* [TASK GOAL]: Output every entry exactly as it appears.

══════════

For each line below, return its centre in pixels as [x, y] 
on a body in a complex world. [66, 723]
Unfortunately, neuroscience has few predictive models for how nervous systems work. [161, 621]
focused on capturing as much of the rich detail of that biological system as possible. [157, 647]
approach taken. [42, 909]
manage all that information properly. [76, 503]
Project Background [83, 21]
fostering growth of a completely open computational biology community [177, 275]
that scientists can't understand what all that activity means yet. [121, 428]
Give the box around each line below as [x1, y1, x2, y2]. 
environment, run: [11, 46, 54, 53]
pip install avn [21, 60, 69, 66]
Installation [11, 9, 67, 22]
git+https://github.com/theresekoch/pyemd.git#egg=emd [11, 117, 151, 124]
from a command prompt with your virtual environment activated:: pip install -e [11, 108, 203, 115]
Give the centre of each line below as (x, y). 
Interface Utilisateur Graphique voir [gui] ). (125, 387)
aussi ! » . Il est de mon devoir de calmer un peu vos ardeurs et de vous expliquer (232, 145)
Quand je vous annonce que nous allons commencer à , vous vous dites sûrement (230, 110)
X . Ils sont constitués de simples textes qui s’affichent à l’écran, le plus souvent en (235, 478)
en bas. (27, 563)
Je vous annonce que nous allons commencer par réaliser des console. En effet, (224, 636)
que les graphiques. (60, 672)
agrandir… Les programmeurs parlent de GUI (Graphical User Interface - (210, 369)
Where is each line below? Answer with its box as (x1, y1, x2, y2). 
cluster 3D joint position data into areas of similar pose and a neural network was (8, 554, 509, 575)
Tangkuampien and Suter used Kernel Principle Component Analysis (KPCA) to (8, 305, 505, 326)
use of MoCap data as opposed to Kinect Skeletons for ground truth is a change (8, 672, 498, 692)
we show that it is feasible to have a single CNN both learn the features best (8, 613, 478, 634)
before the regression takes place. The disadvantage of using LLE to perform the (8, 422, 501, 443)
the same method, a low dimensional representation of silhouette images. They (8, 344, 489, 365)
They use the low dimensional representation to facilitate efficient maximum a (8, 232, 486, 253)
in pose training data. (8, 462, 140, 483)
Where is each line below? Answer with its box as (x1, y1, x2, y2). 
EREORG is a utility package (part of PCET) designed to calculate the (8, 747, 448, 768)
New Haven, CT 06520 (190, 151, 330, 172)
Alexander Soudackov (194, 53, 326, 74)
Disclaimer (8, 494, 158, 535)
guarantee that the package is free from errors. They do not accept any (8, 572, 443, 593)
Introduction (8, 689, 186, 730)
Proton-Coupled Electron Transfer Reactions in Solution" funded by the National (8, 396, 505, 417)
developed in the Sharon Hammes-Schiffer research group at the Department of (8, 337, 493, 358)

══════════

* [EXPECTED ANSWER]:
For each line below, return its centre in pixels as [x, y] 
on a body in a complex world. [66, 723]
Unfortunately, neuroscience has few predictive models for how nervous systems work. [161, 621]
focused on capturing as much of the rich detail of that biological system as possible. [157, 647]
approach taken. [42, 909]
manage all that information properly. [76, 503]
Project Background [83, 21]
fostering growth of a completely open computational biology community [177, 275]
that scientists can't understand what all that activity means yet. [121, 428]
Give the box around each line below as [x1, y1, x2, y2]. 
environment, run: [11, 46, 54, 53]
pip install avn [21, 60, 69, 66]
Installation [11, 9, 67, 22]
git+https://github.com/theresekoch/pyemd.git#egg=emd [11, 117, 151, 124]
from a command prompt with your virtual environment activated:: pip install -e [11, 108, 203, 115]
Give the centre of each line below as (x, y). 
Interface Utilisateur Graphique voir [gui] ). (125, 387)
aussi ! » . Il est de mon devoir de calmer un peu vos ardeurs et de vous expliquer (232, 145)
Quand je vous annonce que nous allons commencer à , vous vous dites sûrement (230, 110)
X . Ils sont constitués de simples textes qui s’affichent à l’écran, le plus souvent en (235, 478)
en bas. (27, 563)
Je vous annonce que nous allons commencer par réaliser des console. En effet, (224, 636)
que les graphiques. (60, 672)
agrandir… Les programmeurs parlent de GUI (Graphical User Interface - (210, 369)
Where is each line below? Answer with its box as (x1, y1, x2, y2). 
cluster 3D joint position data into areas of similar pose and a neural network was (8, 554, 509, 575)
Tangkuampien and Suter used Kernel Principle Component Analysis (KPCA) to (8, 305, 505, 326)
use of MoCap data as opposed to Kinect Skeletons for ground truth is a change (8, 672, 498, 692)
we show that it is feasible to have a single CNN both learn the features best (8, 613, 478, 634)
before the regression takes place. The disadvantage of using LLE to perform the (8, 422, 501, 443)
the same method, a low dimensional representation of silhouette images. They (8, 344, 489, 365)
They use the low dimensional representation to facilitate efficient maximum a (8, 232, 486, 253)
in pose training data. (8, 462, 140, 483)
Where is each line below? Answer with its box as (x1, y1, x2, y2). 
EREORG is a utility package (part of PCET) designed to calculate the (8, 747, 448, 768)
New Haven, CT 06520 (190, 151, 330, 172)
Alexander Soudackov (194, 53, 326, 74)
Disclaimer (8, 494, 158, 535)
guarantee that the package is free from errors. They do not accept any (8, 572, 443, 593)
Introduction (8, 689, 186, 730)
Proton-Coupled Electron Transfer Reactions in Solution" funded by the National (8, 396, 505, 417)
developed in the Sharon Hammes-Schiffer research group at the Department of (8, 337, 493, 358)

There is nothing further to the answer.